RUMAA: Repeat-Aware Unified Music Audio Analysis for Score-Performance Alignment, Transcription, and Mistake Detection
This addresses the challenge of integrated music performance analysis for researchers and musicians, though it is incremental in combining existing tasks.
The study tackled the problem of analyzing music performances by introducing RUMAA, a transformer-based framework that unifies score-to-performance alignment, transcription, and mistake detection, which matches state-of-the-art alignment on non-repeated scores and outperforms them on scores with repeats in a public piano music dataset.

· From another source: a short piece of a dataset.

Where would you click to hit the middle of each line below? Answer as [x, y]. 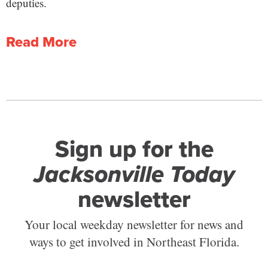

This study introduces RUMAA, a transformer-based framework for music performance analysis that unifies score-to-performance alignment, score-informed transcription, and mistake detection in a near end-to-end manner. Unlike prior methods addressing these tasks separately, RUMAA integrates them using pre-trained score and audio encoders and a novel tri-stream decoder capturing task interdependencies through proxy tasks. It aligns human-readable MusicXML scores with repeat symbols to full-length performance audio, overcoming traditional MIDI-based methods that rely on manually unfolded score-MIDI data with pre-specified repeat structures. RUMAA matches state-of-the-art alignment methods on non-repeated scores and outperforms them on scores with repeats in a public piano music dataset, while also delivering promising transcription and mistake detection results.